Verona is bordered by Oakmont to the north and Penn Hills Township to the east and south. To the west, across the Allegheny River, is O'Hara Township.

==Demographics==

As of the 2000 census, there were 3,124 people, 1,376 households, and 806 families residing in the borough. The population density was 5,841.0 PD/sqmi. There were 1,480 housing units at an average density of 2,767.2 /sqmi. The racial makeup of the borough was 95.77% White, 3.07% African American, 0.13% Native American, 0.35% Asian, 0.16% from other races, and 0.51% from two or more races.
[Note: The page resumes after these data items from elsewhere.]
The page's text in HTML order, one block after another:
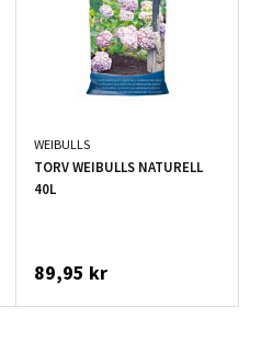
WEIBULLS
TORV WEIBULLS NATURELL
40L
89,95 kr
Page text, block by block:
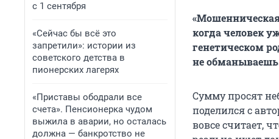
с 1 сентября
«Сейчас бы всё это
запретили»: истории из
советского детства в
пионерских лагерях
«Приставы ободрали все
счета». Пенсионерка чудом
выжила в аварии, но осталась
должна — банкротство не
когда человек
генетическом
не
Сумму просят
поделился с
вовсе считает,
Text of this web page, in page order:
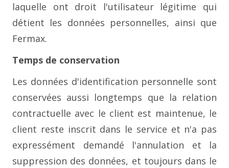
laquelle ont droit l'utilisateur légitime qui
détient les données personnelles, ainsi que
Fermax.
Temps de conservation
Les données d'identification personnelle sont
conservées aussi longtemps que la relation
contractuelle avec le client est maintenue, le
client reste inscrit dans le service et n'a pas
expressément demandé l'annulation et la
suppression des données, et toujours dans le
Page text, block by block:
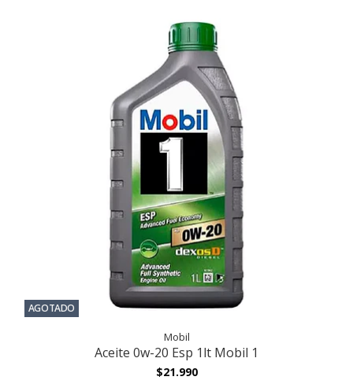
AGOTADO
Mobil
Aceite 0w-20 Esp 1lt Mobil 1
$21.990
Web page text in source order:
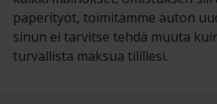
paperityöt, toimitamme auton
sinun ei tarvitse tehdä muuta
turvallista maksua tilillesi.

Hispanic or Latino of any race were 0.32% of the population.

There were 1,376 households, out of which 28.6% had children under the age of 18 living with them, 36.8% were married couples living together, 16.3% had a female householder with no husband present, and 41.4% were non-families. 36.8% of all households were made up of individuals, and 16.2% had someone living alone who was 65 years of age or older. The average household size was 2.26 and the average family size was 2.98.

In the borough the population was spread out, with 23.9% under the age of 18, 8.1% from 18 to 24, 29.0% from 25 to 44, 21.4% from 45 to 64, and 17.6% who were 65 years of age or older. The median age was 39 years. For every 100 females there were 91.3 males. For every 100 females age 18 and over, there were 85.0 males.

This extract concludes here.